▸ What this task involves: What is needed here is every line of the records that includes "Webpack".

▸ Given records:
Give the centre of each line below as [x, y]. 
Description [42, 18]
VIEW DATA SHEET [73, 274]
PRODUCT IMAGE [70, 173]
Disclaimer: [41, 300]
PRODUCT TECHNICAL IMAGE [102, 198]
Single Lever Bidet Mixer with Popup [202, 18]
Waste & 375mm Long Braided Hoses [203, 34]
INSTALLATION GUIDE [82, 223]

...

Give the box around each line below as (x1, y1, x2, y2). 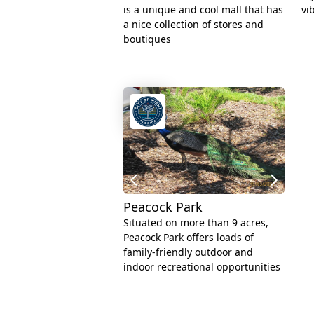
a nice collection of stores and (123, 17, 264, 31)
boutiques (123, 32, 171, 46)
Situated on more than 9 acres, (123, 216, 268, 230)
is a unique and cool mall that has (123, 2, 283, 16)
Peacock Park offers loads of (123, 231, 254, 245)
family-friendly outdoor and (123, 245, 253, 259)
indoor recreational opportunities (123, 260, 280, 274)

* * *

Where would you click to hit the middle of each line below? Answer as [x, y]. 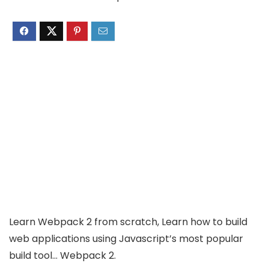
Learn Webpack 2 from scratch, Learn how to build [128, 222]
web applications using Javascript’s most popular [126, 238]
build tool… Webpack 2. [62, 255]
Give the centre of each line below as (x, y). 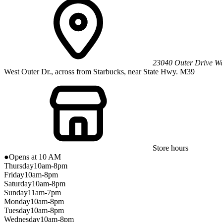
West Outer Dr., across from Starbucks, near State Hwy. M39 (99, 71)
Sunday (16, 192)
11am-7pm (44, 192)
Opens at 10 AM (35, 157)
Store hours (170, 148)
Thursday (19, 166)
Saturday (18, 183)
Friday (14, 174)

▸ Response to the task:
Learn Webpack 2 from scratch, Learn how to build [128, 222]
build tool… Webpack 2. [62, 255]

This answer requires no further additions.